This weekend, on the eve of Yom Kippur, the University of Pennsylvania is hosting the “Palestine Writes” festival, which features a number of anti-Israel speakers. The lineup includes Pink Floyd’s Roger Waters, who demonizes Israel during his concerts and wears a Nazi uniform on stage; CUNY Professor and ex-CNN anchor Marc Lamont Hill, who said we need to free Palestine from “the river to the sea,” implying the destruction of Israel; and Australian author Randa Abdel-Fattah, who said that Israel is a “demonic, sick project.”

Now, digital influencer and pro-Israel activist – as well as UPenn alum – Lizzy Savetsky is speaking out about the festival and urging her alma mater to condemn it.

“The idea of a literature festival that celebrates the Palestinian culture is great,” Savetsky wrote in an op-ed for the Algemeiner. “That’s not what the ‘Palestine Writes’ festival is, though.
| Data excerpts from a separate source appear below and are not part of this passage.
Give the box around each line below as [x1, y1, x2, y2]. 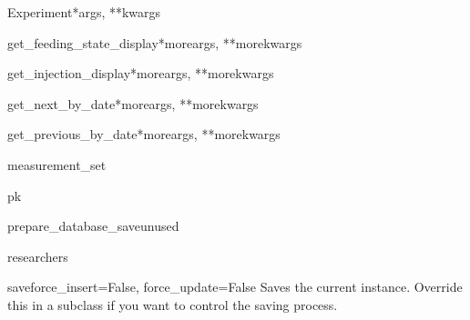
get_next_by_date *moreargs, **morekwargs [7, 94, 259, 113]
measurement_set [7, 155, 107, 174]
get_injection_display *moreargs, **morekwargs [7, 64, 274, 83]
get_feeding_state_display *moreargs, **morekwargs [7, 33, 302, 52]
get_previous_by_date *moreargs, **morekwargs [7, 125, 281, 144]
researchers [7, 246, 68, 265]
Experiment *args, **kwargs [7, 3, 161, 21]
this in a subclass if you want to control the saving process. [7, 295, 338, 314]

It’s a weapon against Israel, and that’s by design, according to Palestinian-American writer and activist Susan Abulhawa, the festival’s executive director, who said, ‘We will go home someday. No matter how long it takes or what it takes.’”

Savetsky, a member of the New York City Mayor’s Jewish Advisory Council, visited the Chabad at UPenn this week to talk with students and show her support of the Jewish community on campus.

“I feel sick that UPenn would tolerate this many hateful, outrageous voices, who have encouraged antisemitism and even incitement to violence against one tiny and highly victimized minority group – Jews,” she told the Journal. “After visiting campus and meeting with students and faculty in the Jewish community at UPenn, I felt an overwhelming sense of fear—fear to speak out and fear to be visibly Jewish. This is absolutely heartbreaking. No student should feel unsafe or targeted.”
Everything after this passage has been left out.